My negative comments about mixers were directed only at their use as a ploy
for integrating the hall.  I am not adverse to mixers in general.  The key
concept is keeping the dancers informed about what is coming so that they *can
*act responsibly and prepare in advance.  It is the tactic of "springing" a
mixer on dancers unannounced that dis-empowers them.
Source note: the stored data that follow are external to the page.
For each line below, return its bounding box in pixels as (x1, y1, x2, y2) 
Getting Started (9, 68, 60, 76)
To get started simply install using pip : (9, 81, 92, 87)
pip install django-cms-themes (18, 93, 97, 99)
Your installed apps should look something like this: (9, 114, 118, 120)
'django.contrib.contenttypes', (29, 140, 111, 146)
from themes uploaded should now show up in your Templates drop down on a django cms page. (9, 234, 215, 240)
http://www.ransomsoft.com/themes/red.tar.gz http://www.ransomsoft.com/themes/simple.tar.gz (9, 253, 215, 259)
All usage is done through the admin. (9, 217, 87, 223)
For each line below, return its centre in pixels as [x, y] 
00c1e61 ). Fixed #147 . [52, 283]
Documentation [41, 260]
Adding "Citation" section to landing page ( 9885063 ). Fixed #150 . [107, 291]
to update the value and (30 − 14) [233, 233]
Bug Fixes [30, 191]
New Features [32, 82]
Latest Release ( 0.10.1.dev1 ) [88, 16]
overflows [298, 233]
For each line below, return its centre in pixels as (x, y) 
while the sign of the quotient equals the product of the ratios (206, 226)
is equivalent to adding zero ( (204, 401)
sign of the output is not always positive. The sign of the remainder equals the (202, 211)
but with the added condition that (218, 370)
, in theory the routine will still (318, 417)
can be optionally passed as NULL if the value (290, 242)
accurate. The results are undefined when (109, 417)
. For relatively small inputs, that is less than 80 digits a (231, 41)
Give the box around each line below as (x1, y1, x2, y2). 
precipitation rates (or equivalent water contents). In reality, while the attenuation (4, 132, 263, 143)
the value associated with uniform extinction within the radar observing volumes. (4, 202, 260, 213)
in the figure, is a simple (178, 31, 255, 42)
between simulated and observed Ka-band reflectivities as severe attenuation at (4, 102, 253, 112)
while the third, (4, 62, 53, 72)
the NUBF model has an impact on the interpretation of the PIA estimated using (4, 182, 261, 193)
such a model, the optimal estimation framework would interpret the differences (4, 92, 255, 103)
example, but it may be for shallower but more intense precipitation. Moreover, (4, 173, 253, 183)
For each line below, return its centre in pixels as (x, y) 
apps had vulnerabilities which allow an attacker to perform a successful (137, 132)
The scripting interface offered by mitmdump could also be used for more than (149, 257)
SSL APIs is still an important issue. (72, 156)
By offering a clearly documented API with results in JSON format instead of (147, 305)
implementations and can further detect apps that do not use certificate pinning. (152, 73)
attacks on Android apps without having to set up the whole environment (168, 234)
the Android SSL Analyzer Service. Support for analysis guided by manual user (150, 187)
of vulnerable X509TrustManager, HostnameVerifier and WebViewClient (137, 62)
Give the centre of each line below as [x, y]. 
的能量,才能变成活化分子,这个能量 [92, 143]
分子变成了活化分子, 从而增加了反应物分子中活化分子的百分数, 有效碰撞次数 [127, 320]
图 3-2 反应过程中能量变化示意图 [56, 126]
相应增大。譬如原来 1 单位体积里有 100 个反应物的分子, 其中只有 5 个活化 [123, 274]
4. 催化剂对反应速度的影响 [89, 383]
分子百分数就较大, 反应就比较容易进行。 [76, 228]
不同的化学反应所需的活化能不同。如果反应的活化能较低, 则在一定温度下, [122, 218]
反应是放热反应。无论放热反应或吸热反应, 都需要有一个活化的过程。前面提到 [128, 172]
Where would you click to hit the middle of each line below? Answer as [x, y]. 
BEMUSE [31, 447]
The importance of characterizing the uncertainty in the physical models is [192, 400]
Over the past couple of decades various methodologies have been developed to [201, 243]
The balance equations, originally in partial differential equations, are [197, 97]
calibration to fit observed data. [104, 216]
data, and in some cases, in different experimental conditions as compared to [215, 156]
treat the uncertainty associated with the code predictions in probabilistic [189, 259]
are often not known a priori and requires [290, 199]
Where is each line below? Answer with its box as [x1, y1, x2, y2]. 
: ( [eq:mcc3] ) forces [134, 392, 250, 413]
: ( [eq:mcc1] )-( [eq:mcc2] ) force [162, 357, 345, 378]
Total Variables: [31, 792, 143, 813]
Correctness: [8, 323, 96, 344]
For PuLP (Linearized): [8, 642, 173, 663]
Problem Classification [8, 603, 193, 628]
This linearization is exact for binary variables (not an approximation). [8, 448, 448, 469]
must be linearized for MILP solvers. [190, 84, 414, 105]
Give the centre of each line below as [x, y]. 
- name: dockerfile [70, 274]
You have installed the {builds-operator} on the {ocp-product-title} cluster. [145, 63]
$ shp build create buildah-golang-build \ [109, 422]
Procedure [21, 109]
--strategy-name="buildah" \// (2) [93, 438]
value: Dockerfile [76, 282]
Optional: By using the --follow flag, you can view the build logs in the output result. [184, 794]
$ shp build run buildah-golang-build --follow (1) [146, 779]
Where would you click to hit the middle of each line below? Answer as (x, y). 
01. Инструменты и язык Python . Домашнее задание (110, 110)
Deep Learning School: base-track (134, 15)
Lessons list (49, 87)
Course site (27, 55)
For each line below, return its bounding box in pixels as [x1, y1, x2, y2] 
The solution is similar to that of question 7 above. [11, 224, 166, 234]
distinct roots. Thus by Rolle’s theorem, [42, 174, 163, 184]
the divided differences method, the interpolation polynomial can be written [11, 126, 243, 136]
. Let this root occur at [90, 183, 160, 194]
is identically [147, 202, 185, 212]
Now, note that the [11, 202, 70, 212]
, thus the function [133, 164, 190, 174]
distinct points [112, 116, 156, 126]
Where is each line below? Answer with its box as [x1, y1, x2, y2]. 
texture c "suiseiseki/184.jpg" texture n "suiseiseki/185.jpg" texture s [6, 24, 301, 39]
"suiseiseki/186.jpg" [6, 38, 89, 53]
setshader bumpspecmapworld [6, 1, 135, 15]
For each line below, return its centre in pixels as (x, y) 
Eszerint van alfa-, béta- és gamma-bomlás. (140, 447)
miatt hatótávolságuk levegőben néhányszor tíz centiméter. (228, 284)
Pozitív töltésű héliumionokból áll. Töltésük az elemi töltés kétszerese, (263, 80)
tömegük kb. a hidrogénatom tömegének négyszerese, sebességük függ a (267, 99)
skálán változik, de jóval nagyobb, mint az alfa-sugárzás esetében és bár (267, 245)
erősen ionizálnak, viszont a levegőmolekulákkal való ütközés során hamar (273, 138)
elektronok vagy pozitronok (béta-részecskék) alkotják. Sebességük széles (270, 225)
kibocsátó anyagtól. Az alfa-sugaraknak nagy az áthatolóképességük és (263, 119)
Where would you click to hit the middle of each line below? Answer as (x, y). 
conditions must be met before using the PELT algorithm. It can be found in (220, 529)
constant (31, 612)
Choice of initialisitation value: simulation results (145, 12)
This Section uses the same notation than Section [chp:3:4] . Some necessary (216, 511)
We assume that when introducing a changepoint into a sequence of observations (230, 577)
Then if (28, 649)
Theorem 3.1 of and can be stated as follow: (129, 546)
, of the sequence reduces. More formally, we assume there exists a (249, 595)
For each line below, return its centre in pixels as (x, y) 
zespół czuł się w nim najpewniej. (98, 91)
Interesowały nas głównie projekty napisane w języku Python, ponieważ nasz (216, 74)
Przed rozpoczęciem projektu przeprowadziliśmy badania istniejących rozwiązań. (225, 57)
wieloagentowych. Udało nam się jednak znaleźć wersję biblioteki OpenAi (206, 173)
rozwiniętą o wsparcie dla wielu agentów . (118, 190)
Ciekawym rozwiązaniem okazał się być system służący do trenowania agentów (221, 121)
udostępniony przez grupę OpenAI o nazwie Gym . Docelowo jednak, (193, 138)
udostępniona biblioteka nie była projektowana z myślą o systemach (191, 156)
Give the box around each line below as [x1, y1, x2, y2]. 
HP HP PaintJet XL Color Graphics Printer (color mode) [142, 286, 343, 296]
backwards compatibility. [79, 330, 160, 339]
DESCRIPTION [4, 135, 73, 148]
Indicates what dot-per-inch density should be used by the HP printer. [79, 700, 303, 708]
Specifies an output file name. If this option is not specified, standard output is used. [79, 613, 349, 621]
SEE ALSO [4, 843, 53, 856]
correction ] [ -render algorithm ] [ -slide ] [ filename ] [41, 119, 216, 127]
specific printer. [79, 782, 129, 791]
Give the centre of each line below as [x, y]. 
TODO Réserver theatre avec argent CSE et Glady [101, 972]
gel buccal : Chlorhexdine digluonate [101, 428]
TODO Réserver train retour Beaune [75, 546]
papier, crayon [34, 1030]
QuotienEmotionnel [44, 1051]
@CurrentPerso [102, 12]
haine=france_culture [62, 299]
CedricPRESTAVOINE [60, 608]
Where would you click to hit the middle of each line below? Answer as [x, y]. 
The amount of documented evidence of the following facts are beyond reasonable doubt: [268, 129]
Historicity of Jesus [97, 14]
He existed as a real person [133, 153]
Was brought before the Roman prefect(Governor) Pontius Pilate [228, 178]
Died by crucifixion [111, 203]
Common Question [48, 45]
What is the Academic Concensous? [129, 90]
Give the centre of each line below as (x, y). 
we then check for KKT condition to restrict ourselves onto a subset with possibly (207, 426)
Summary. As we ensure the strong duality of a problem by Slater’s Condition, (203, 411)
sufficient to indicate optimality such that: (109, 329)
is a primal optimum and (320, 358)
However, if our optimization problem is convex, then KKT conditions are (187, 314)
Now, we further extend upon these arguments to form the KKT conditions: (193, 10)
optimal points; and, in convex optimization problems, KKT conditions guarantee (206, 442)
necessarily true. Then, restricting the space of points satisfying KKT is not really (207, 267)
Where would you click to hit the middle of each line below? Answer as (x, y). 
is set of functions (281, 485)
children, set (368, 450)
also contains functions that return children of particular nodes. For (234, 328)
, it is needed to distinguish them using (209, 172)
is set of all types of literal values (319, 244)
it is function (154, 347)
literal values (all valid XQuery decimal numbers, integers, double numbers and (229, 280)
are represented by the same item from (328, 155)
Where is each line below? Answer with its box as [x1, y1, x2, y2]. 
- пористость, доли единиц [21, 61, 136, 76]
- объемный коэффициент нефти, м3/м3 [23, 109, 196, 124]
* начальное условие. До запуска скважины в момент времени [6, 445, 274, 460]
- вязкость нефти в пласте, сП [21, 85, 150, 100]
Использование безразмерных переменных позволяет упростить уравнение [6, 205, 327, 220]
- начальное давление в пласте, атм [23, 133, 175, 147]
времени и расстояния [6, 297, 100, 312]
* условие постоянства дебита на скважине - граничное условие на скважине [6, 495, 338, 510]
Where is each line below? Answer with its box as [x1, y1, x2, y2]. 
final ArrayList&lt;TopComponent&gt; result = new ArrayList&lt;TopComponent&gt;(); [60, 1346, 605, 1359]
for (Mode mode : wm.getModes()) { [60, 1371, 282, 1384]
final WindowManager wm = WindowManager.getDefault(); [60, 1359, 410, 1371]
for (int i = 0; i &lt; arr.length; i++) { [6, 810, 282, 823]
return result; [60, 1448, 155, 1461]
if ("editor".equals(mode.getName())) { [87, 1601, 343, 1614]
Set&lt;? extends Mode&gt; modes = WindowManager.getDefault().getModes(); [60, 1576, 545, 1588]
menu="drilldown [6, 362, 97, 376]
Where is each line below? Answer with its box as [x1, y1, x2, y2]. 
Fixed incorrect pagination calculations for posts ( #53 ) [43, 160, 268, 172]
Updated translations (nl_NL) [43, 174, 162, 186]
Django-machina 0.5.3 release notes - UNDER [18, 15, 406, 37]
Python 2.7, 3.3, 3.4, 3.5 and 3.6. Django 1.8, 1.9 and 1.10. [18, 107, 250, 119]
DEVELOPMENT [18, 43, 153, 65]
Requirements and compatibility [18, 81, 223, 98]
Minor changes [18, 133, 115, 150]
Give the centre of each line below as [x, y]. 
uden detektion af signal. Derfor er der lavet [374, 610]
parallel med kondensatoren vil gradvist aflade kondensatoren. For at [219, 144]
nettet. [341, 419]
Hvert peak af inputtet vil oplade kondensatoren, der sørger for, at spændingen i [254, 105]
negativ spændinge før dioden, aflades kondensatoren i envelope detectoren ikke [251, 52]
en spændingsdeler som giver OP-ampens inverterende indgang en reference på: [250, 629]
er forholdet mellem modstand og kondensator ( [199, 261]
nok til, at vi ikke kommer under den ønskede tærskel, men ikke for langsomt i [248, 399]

If I were opposed to "social engineering" I would never advocate that anyone
become a dance caller.  I know of no other human endeavor that better
qualifies as "social engineering" than dance calling--and contra dance
calling in particular.  Social engineering is at the heart of what a contra
dance caller does.  I think we should strive to improve our social
engineering and I would like to see callers focus more on their role as
social engineers.  The tactic of "springing" a mixer on the dancers is,
simply, *poor *social engineering because it discourages dancers from being
proactive in partnering with newcomers.

I am enjoying this discussion and I would be interested in what other
callers on this list think of being called "social engineers."

- Greg McKenzie





2011/10/8 David Millstone <David.Millstone at valley.net>

> Greg wrote: "Mixers are often used to force integration of the dance hall."
>
> I'm glad that he included the "often" qualifier, thereby leaving open the
> possibility that not every caller who chooses a mixer is condemned to the
> 9th circle of hell.
>
> Following the lead of my mentor, Ted Sannella, I include a mixer at nearly
> all of my home dances, typically the third dance of the evening. That was
> Ted's custom, and Tony Parkes, another great caller, once explained that the
> third dance is late enough to catch the late arrivals but early enough to
> help set the stage for the evening.
>
> I love mixers, as a dancer. It's an opportunity to see who's in the hall.
> It's a chance to dance, briefly, with folks I don't know. Oh, here's a face
> I don't recognize, but based on her swing, it's clear that she's a dancer
> who's been on the floor for some time... Aha, this is someone brand new,
> good smile but unsteady on her feet, good person to ask for a dance...
> yippee! she's here tonight! gotta make sure to get her for a partner if
> there's a square caller since I remember that she loves squares... and so
> on.
>
> And as a caller, I love calling them, to provide all of those
> opportunities, and for other reasons. I don't run most mixers for very long,
> perhaps 8-10 times, depending on the dance. That means that I'm adding one
> more dance into the mix, inthe course of which everyone is getting that many
> opportunities to dance with a different partner. Mixers also come in many
> shapes: big circle, Sicilian circle, scatter promenades, three person lines,
> and so on. That also allows me to vary the look and feel of the floor so
> that it's not all contra contra contra, and since the dance floor is part of
> life, I do believe that variety adds spice.
>
> David Millstone
> Lebanon, NH
>
> P.S. An interesting cultural sidenote: Greg's negative feelings about
> mixers are based on them being used as a form of social engineering, to get
> folks to partner up with people with whom they wouldn't normally. I've had
> the opportunity to call often in Denmark and in the Czech Republic, and
> there you can end a mixer and ask people to take that partner to line up for
> the next dance and that's okay, an accepted part of what people will
> cheerfully do. In Prague, for example, they usually dance squares without
> break figures, in part to language issues-- a steady stream of unexpected
> calls in a foreign language can be daunting But they'll run a
> partner-changing square five or more times, and at the end they'll take that
> final partner for the next dance. It's simply not a big issue. They're there
> to have fun, and it's not as important as it seems to be with hard-core
> contra dancers in the US that they have The Right Partner for a swing. It's
> a refreshing laid-back alternative to what sometimes is an overly-intense
> partnered scene at our dances in the US.